■ **PROBLEM**
Only the lines from the one with "immunogenicity , we" through the end of the data are wanted, copied exactly.

■ **AVAILABLE RECORDS**
++++++

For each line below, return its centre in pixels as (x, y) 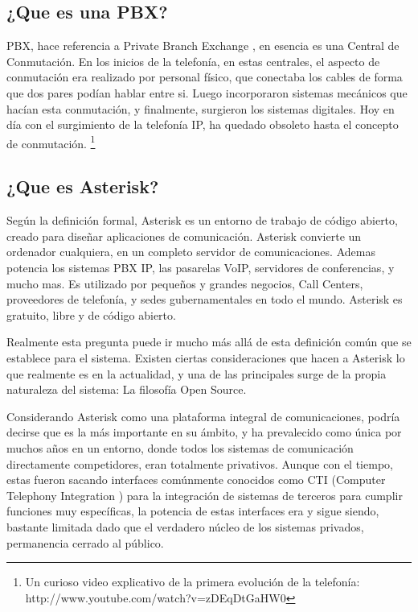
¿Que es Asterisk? (83, 186)
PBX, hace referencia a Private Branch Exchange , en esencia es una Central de (203, 45)
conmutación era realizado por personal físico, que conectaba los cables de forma (205, 77)
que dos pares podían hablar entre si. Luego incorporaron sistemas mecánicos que (207, 92)
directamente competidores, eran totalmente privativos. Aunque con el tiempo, (200, 463)
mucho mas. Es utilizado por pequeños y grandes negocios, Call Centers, (185, 283)
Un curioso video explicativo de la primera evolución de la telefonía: (193, 582)
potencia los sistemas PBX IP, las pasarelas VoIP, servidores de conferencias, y (201, 267)
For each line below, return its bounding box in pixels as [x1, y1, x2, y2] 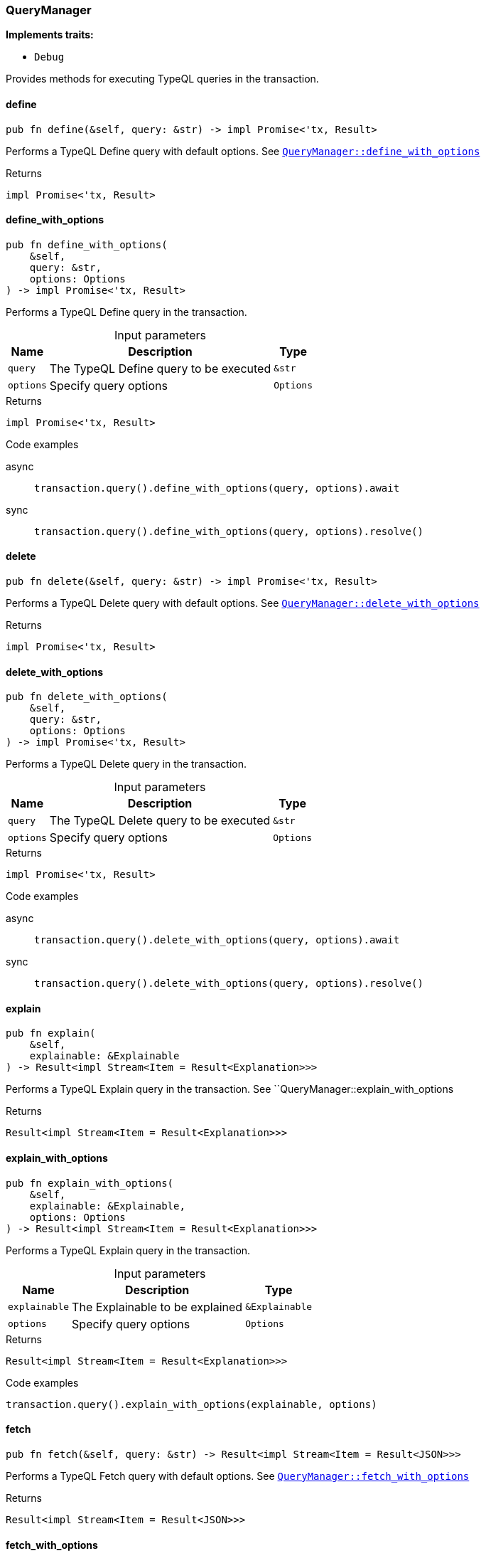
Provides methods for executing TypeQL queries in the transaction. [6, 73, 319, 85]
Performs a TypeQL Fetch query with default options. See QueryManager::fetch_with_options [6, 1469, 470, 1482]
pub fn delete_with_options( [6, 691, 168, 703]
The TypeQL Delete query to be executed [49, 813, 271, 828]
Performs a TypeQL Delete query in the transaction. [6, 758, 247, 771]
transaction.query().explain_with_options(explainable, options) [6, 1398, 377, 1410]
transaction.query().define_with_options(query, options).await [34, 482, 400, 494]
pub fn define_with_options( [6, 238, 168, 250]
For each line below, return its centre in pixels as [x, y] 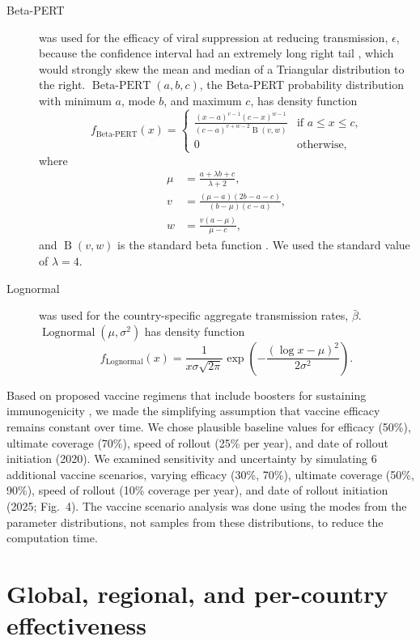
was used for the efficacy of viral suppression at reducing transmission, [214, 37]
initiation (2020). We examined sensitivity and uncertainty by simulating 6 [192, 458]
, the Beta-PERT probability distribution [301, 85]
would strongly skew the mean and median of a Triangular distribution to [222, 68]
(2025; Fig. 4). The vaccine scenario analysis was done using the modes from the [207, 506]
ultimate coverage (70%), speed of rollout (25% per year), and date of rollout [197, 442]
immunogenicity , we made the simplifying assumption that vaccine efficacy [193, 411]
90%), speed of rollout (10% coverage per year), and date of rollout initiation [197, 490]

++++++

■ **ANSWER FOR THE TASK**
immunogenicity , we made the simplifying assumption that vaccine efficacy [193, 411]
90%), speed of rollout (10% coverage per year), and date of rollout initiation [197, 490]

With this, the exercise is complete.